The result should be every line that contains the word "guerre", taken from the material.
___ Provided data ___
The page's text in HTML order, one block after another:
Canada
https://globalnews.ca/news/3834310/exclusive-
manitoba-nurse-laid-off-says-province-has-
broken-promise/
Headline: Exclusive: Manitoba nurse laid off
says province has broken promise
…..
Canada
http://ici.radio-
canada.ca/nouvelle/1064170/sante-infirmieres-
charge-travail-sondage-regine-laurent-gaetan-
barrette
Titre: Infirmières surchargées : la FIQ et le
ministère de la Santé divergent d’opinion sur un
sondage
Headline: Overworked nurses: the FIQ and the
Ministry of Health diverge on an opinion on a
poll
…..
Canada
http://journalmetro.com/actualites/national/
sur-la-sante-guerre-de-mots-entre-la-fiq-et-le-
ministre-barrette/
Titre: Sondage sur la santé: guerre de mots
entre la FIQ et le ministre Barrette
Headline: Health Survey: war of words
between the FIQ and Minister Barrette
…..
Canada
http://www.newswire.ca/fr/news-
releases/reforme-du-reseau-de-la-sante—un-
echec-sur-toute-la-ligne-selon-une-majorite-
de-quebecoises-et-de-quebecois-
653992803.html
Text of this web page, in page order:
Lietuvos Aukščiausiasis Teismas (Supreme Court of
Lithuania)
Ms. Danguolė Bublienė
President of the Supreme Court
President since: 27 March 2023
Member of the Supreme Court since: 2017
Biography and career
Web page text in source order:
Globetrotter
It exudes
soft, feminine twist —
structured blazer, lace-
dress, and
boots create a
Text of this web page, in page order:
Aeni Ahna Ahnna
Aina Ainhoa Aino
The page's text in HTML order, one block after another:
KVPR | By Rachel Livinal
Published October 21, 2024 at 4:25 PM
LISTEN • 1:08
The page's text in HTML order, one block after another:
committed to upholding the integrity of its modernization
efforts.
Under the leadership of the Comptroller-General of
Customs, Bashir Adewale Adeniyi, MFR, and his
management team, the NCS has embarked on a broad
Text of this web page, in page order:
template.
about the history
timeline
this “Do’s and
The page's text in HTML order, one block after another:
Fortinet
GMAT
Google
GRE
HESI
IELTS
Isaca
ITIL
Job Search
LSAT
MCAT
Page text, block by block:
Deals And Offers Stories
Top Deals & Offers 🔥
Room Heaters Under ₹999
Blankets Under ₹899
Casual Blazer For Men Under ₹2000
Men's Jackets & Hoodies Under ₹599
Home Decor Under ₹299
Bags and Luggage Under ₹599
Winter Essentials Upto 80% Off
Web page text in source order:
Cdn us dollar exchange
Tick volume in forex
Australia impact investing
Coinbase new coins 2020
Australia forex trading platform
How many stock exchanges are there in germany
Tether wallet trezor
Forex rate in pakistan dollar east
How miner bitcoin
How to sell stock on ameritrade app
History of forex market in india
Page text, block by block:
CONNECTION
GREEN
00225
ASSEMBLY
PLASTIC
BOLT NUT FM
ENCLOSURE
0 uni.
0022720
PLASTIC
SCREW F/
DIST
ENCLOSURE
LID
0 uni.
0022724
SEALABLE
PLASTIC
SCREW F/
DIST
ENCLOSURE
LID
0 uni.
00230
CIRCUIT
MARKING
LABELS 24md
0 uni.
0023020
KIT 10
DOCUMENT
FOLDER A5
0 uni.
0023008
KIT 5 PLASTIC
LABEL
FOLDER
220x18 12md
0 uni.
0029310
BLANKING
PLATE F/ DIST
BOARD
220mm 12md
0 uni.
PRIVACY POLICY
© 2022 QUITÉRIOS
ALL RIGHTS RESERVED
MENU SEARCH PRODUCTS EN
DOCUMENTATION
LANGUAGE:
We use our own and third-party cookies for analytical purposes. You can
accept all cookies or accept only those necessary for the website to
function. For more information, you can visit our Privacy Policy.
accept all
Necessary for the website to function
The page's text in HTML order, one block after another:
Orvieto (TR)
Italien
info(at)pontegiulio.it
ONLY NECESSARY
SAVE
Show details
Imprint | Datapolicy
___
■ Expected answer:
sur-la-sante-guerre-de-mots-entre-la-fiq-et-le-
Titre: Sondage sur la santé: guerre de mots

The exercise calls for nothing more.